Budesonide/formoterol in a single inhaler rapidly relieves methacholine-induced moderate-to-severe bronchoconstriction.

By: van der Woude HJ, Boorsma M, Bergqvist PB, Winter TH, Aalbers R.

Pulm Pharmacol Ther 2004;17(2):89-95

Inhalers containing corticosteroids and long-acting beta2-agonists are becoming increasingly important in asthma management. A rapid effect is important to patients, particularly during exacerbations. We compared the onset of bronchodilation and patient-perceived relief from dyspnoea following single-inhaler budesonide/formoterol or salmeterol/fluticasone in a model of acute bronchoconstriction. A randomised, double-blind, double-dummy, single-dose, crossover study included 27 outpatients with asthma (mean age 35 years; mean FEV1 90% predicted normal).
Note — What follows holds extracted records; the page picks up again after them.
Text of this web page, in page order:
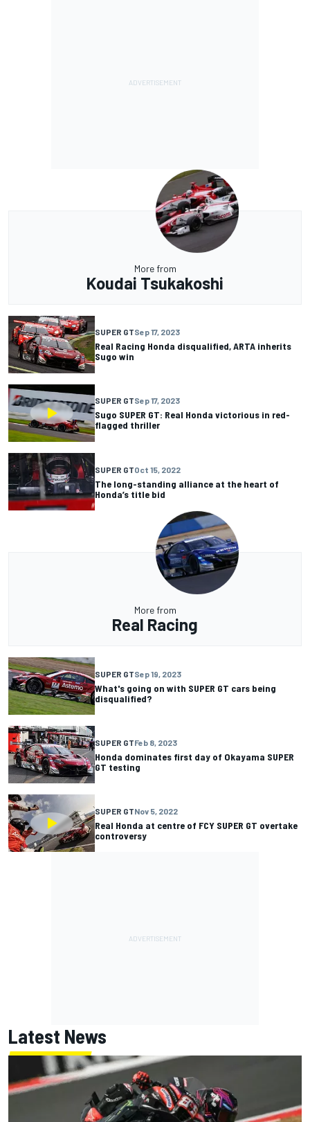
More from
Koudai Tsukakoshi
SUPER GTSep 17, 2023
Real Racing Honda disqualified, ARTA inherits
Sugo win
SUPER GTSep 17, 2023
Sugo SUPER GT: Real Honda victorious in red-
flagged thriller
SUPER GTOct 15, 2022
The long-standing alliance at the heart of
Honda’s title bid
More from
Real Racing
SUPER GTSep 19, 2023
What's going on with SUPER GT cars being
disqualified?
SUPER GTFeb 8, 2023
Honda dominates first day of Okayama SUPER
GT testing
SUPER GTNov 5, 2022
Real Honda at centre of FCY SUPER GT overtake
controversy
Latest News
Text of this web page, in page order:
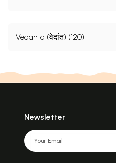
Vedanta (वेदांत) (120)
Newsletter
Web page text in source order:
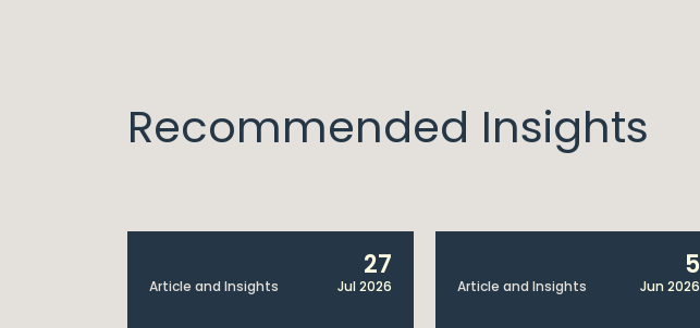
Recommended Insights
Article and Insights
27
Jul 2026 Article and Insights
5
Jun 2026
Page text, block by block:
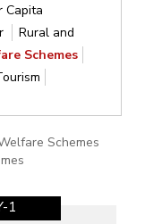
Capita
Rural and
Schemes
Schemes
1
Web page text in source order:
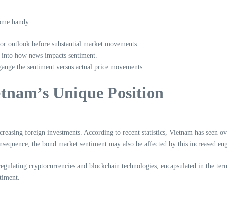
handy:
outlook before substantial market movements.
how news impacts sentiment.
the sentiment versus actual price movements.
Unique Position
foreign investments. According to recent statistics, Vietnam has
the bond market sentiment may also be affected by this increased
cryptocurrencies and blockchain technologies, encapsulated in the
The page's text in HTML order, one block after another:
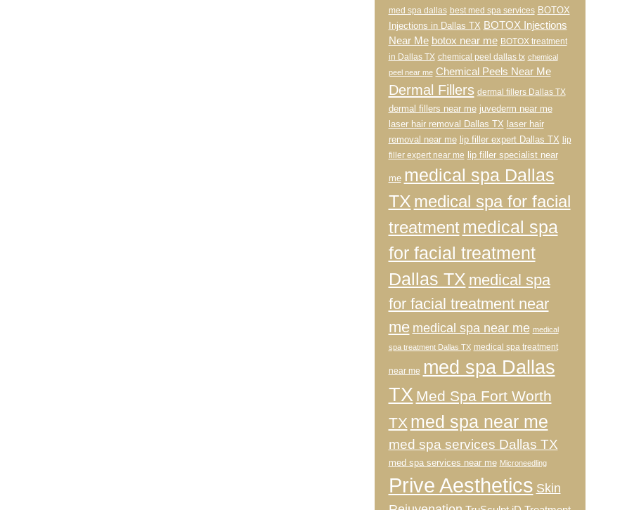
med spa dallas best med spa services BOTOX
Injections in Dallas TX BOTOX Injections
Near Me botox near me BOTOX treatment
in Dallas TX chemical peel dallas tx chemical
peel near me Chemical Peels Near Me
Dermal Fillers dermal fillers Dallas TX
dermal fillers near me juvederm near me
laser hair removal Dallas TX laser hair
removal near me lip filler expert Dallas TX lip
filler expert near me
lip filler specialist near
me medical spa Dallas
TX medical spa for facial
treatment medical spa
for facial treatment
Dallas TX medical spa
for facial treatment near
me medical spa near me medical
spa treatment Dallas TX medical spa treatment
near me med spa Dallas
TX Med Spa Fort Worth
TX med spa near me
med spa services Dallas TX
med spa services near me Microneedling
Prive Aesthetics Skin
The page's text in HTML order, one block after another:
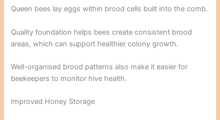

Immediately following methacholine-induced bronchoconstriction (fall in FEV1 > or = 30%), patients inhaled budesonide/formoterol (160/4.5 microg, 1 or 2 inhalations; Symbicort Turbuhaler), salmeterol/fluticasone (50/250 microg; Seretide Diskus) or placebo on 4 study days. Lung function and Borg score were assessed for 30 min. During methacholine-induced provocation (final mean FEV1 62.5% of baseline), mean Borg score increased 10-fold (from 0.3 to 3.0 units). Hereafter, mean FEV1 at 3 min improved significantly more after budesonide/formoterol 1 and 2 inhalations (37 and 38%, respectively) than after salmeterol/fluticasone (23%; P < 0.001) or placebo (10%; P < 0.001). Median recovery times to 85% of baseline FEV1 were shorter for budesonide/formoterol (1 or 2 inhalations: 3.3 and 2.8 min, respectively) than salmeterol/fluticasone (8.9 min; P < 0.001) and placebo (> 30 min). One min after budesonide/formoterol, dyspnoea was significantly reduced (Borg score -0.86 units, both doses) compared with salmeterol/fluticasone (-0.55 units; P < 0.05) and placebo (-0.23 units; P < 0.001). Budesonide/formoterol provides immediate bronchodilation, faster than salmeterol/fluticasone, which patients can feel during acute methacholine-induced bronchoconstriction.